◆ PROBLEM DETAILS
Copy from the first line below down to and including the line with "export GIT_MERGE_AUTOEDIT = no [58, 422]". Skip the pictures.

◆ INFORMATION GIVEN
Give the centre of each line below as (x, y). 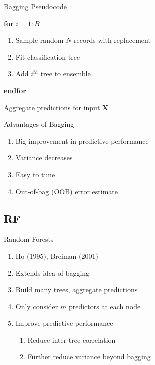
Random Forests (29, 239)
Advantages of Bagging (39, 124)
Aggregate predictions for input (52, 107)
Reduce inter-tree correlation (72, 340)
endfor (15, 90)
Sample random (40, 40)
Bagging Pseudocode (36, 6)
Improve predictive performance (64, 323)
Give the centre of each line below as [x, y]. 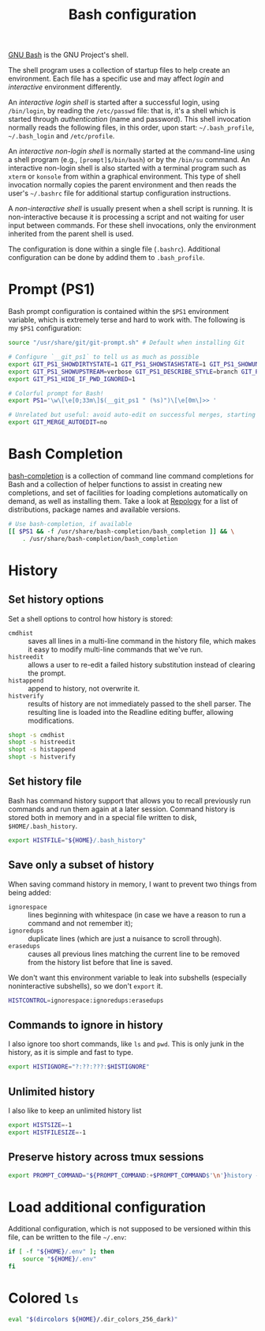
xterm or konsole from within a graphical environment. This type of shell [124, 176]
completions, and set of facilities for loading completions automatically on [128, 493]
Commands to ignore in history [86, 1025]
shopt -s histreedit [42, 742]
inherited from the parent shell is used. [71, 234]
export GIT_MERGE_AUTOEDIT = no [58, 422]
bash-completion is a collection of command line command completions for [131, 475]
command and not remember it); [80, 923]
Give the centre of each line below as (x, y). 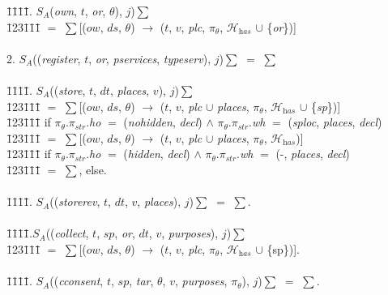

◆ EXERCISE SOLUTION
Give the centre of each line below as (x, y). 
Random Forests (29, 239)
Advantages of Bagging (39, 124)
Aggregate predictions for input (52, 107)
Reduce inter-tree correlation (72, 340)
endfor (15, 90)
Sample random (40, 40)
Bagging Pseudocode (36, 6)
Improve predictive performance (64, 323)
Give the centre of each line below as [x, y]. 
xterm or konsole from within a graphical environment. This type of shell [124, 176]
completions, and set of facilities for loading completions automatically on [128, 493]
Commands to ignore in history [86, 1025]
shopt -s histreedit [42, 742]
inherited from the parent shell is used. [71, 234]
export GIT_MERGE_AUTOEDIT = no [58, 422]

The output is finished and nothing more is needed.